Items from a data source »
##########
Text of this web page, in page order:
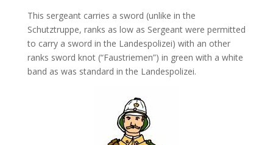
This sergeant carries a sword (unlike in the
Schutztruppe, ranks as low as Sergeant were permitted
to carry a sword in the Landespolizei) with an other
ranks sword knot (“Faustriemen”) in green with a white
band as was standard in the Landespolizei.
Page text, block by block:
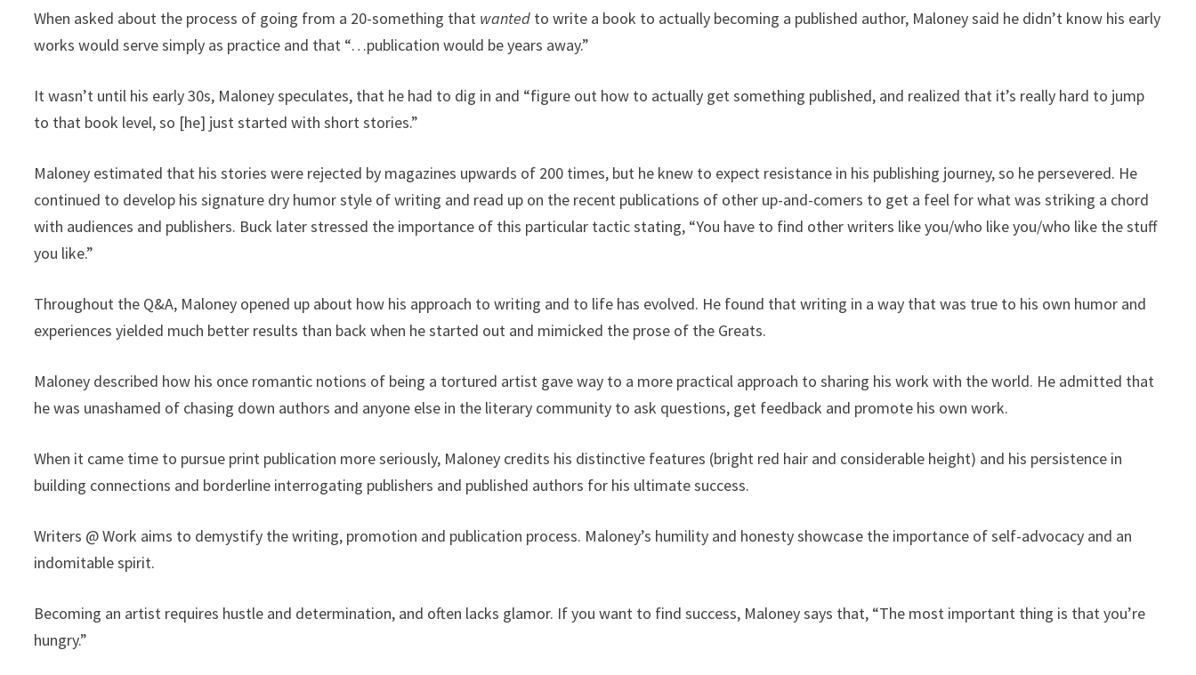
When asked about the process of going from a 20-something that wanted to write a book to actually becoming a published author, Maloney said he didn’t know his early
works would serve simply as practice and that “…publication would be years away.”
It wasn’t until his early 30s, Maloney speculates, that he had to dig in and “figure out how to actually get something published, and realized that it’s really hard to jump
to that book level, so [he] just started with short stories.”
Maloney estimated that his stories were rejected by magazines upwards of 200 times, but he knew to expect resistance in his publishing journey, so he persevered. He
continued to develop his signature dry humor style of writing and read up on the recent publications of other up-and-comers to get a feel for what was striking a chord
with audiences and publishers. Buck later stressed the importance of this particular tactic stating, “You have to find other writers like you/who like you/who like the stuff
you like.”
Throughout the Q&A, Maloney opened up about how his approach to writing and to life has evolved. He found that writing in a way that was true to his own humor and
experiences yielded much better results than back when he started out and mimicked the prose of the Greats.
Maloney described how his once romantic notions of being a tortured artist gave way to a more practical approach to sharing his work with the world. He admitted that
he was unashamed of chasing down authors and anyone else in the literary community to ask questions, get feedback and promote his own work.
When it came time to pursue print publication more seriously, Maloney credits his distinctive features (bright red hair and considerable height) and his persistence in
building connections and borderline interrogating publishers and published authors for his ultimate success.
Writers @ Work aims to demystify the writing, promotion and publication process. Maloney’s humility and honesty showcase the importance of self-advocacy and an
indomitable spirit.
Becoming an artist requires hustle and determination, and often lacks glamor. If you want to find success, Maloney says that, “The most important thing is that you’re
hungry.”
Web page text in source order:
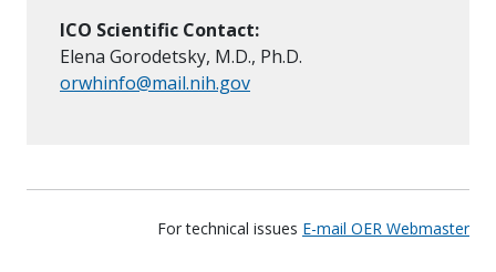
ICO Scientific Contact:
Elena Gorodetsky, M.D., Ph.D.
orwhinfo@mail.nih.gov
For technical issues E-mail OER Webmaster
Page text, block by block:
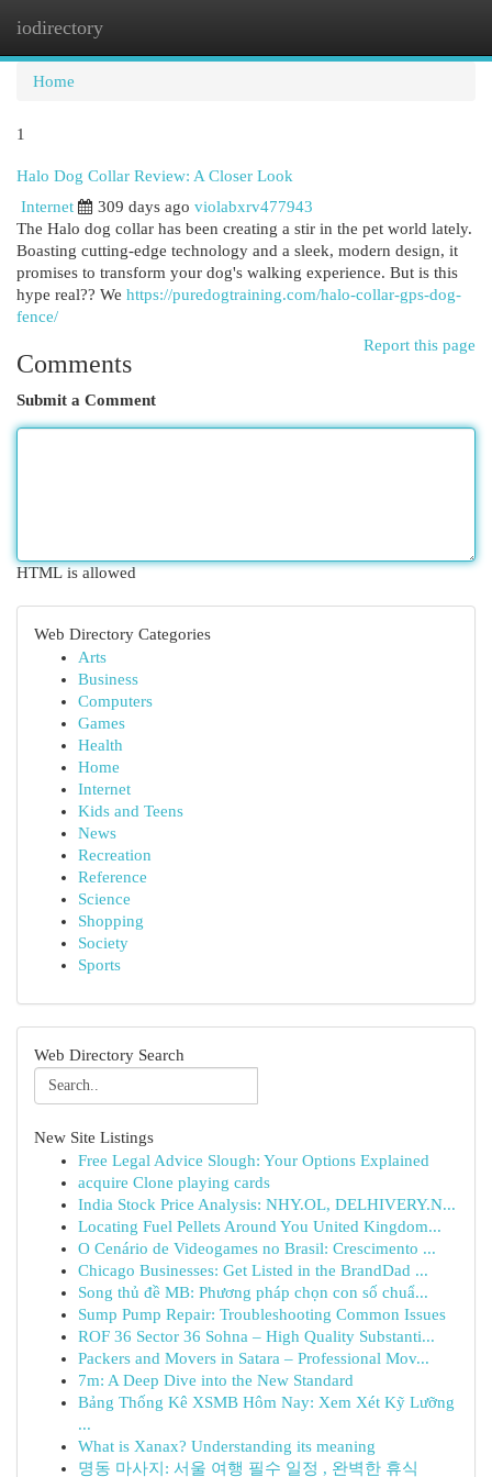
iodirectory
Home
1
Halo Dog Collar Review: A Closer Look
Internet
309 days ago violabxrv477943
The Halo dog collar has been creating a stir in the pet world lately.
Boasting cutting-edge technology and a sleek, modern design, it
promises to transform your dog's walking experience. But is this
hype real?? We https://puredogtraining.com/halo-collar-gps-dog-
fence/
Report this page
Comments
Submit a Comment
HTML is allowed
Web Directory Categories
Arts
Business
Computers
Games
Health
Home
Internet
Kids and Teens
News
Recreation
Reference
Science
Shopping
Society
Sports
Web Directory Search
New Site Listings
Free Legal Advice Slough: Your Options Explained
acquire Clone playing cards
India Stock Price Analysis: NHY.OL, DELHIVERY.N...
Locating Fuel Pellets Around You United Kingdom...
O Cenário de Videogames no Brasil: Crescimento ...
Chicago Businesses: Get Listed in the BrandDad ...
Song thủ đề MB: Phương pháp chọn con số chuẩ...
Sump Pump Repair: Troubleshooting Common Issues
ROF 36 Sector 36 Sohna – High Quality Substanti...
Packers and Movers in Satara – Professional Mov...
7m: A Deep Dive into the New Standard
Bảng Thống Kê XSMB Hôm Nay: Xem Xét Kỹ Lưỡng
...
What is Xanax? Understanding its meaning
명동 마사지: 서울 여행 필수 일정 , 완벽한 휴식
##########
Return each entry exactly as given. Leave the images out.

Task output »
Text of this web page, in page order:
This sergeant carries a sword (unlike in the
Schutztruppe, ranks as low as Sergeant were permitted
to carry a sword in the Landespolizei) with an other
ranks sword knot (“Faustriemen”) in green with a white
band as was standard in the Landespolizei.
Page text, block by block:
When asked about the process of going from a 20-something that wanted to write a book to actually becoming a published author, Maloney said he didn’t know his early
works would serve simply as practice and that “…publication would be years away.”
It wasn’t until his early 30s, Maloney speculates, that he had to dig in and “figure out how to actually get something published, and realized that it’s really hard to jump
to that book level, so [he] just started with short stories.”
Maloney estimated that his stories were rejected by magazines upwards of 200 times, but he knew to expect resistance in his publishing journey, so he persevered. He
continued to develop his signature dry humor style of writing and read up on the recent publications of other up-and-comers to get a feel for what was striking a chord
with audiences and publishers. Buck later stressed the importance of this particular tactic stating, “You have to find other writers like you/who like you/who like the stuff
you like.”
Throughout the Q&A, Maloney opened up about how his approach to writing and to life has evolved. He found that writing in a way that was true to his own humor and
experiences yielded much better results than back when he started out and mimicked the prose of the Greats.
Maloney described how his once romantic notions of being a tortured artist gave way to a more practical approach to sharing his work with the world. He admitted that
he was unashamed of chasing down authors and anyone else in the literary community to ask questions, get feedback and promote his own work.
When it came time to pursue print publication more seriously, Maloney credits his distinctive features (bright red hair and considerable height) and his persistence in
building connections and borderline interrogating publishers and published authors for his ultimate success.
Writers @ Work aims to demystify the writing, promotion and publication process. Maloney’s humility and honesty showcase the importance of self-advocacy and an
indomitable spirit.
Becoming an artist requires hustle and determination, and often lacks glamor. If you want to find success, Maloney says that, “The most important thing is that you’re
hungry.”
Web page text in source order:
ICO Scientific Contact:
Elena Gorodetsky, M.D., Ph.D.
orwhinfo@mail.nih.gov
For technical issues E-mail OER Webmaster
Page text, block by block:
iodirectory
Home
1
Halo Dog Collar Review: A Closer Look
Internet
309 days ago violabxrv477943
The Halo dog collar has been creating a stir in the pet world lately.
Boasting cutting-edge technology and a sleek, modern design, it
promises to transform your dog's walking experience. But is this
hype real?? We https://puredogtraining.com/halo-collar-gps-dog-
fence/
Report this page
Comments
Submit a Comment
HTML is allowed
Web Directory Categories
Arts
Business
Computers
Games
Health
Home
Internet
Kids and Teens
News
Recreation
Reference
Science
Shopping
Society
Sports
Web Directory Search
New Site Listings
Free Legal Advice Slough: Your Options Explained
acquire Clone playing cards
India Stock Price Analysis: NHY.OL, DELHIVERY.N...
Locating Fuel Pellets Around You United Kingdom...
O Cenário de Videogames no Brasil: Crescimento ...
Chicago Businesses: Get Listed in the BrandDad ...
Song thủ đề MB: Phương pháp chọn con số chuẩ...
Sump Pump Repair: Troubleshooting Common Issues
ROF 36 Sector 36 Sohna – High Quality Substanti...
Packers and Movers in Satara – Professional Mov...
7m: A Deep Dive into the New Standard
Bảng Thống Kê XSMB Hôm Nay: Xem Xét Kỹ Lưỡng
...
What is Xanax? Understanding its meaning
명동 마사지: 서울 여행 필수 일정 , 완벽한 휴식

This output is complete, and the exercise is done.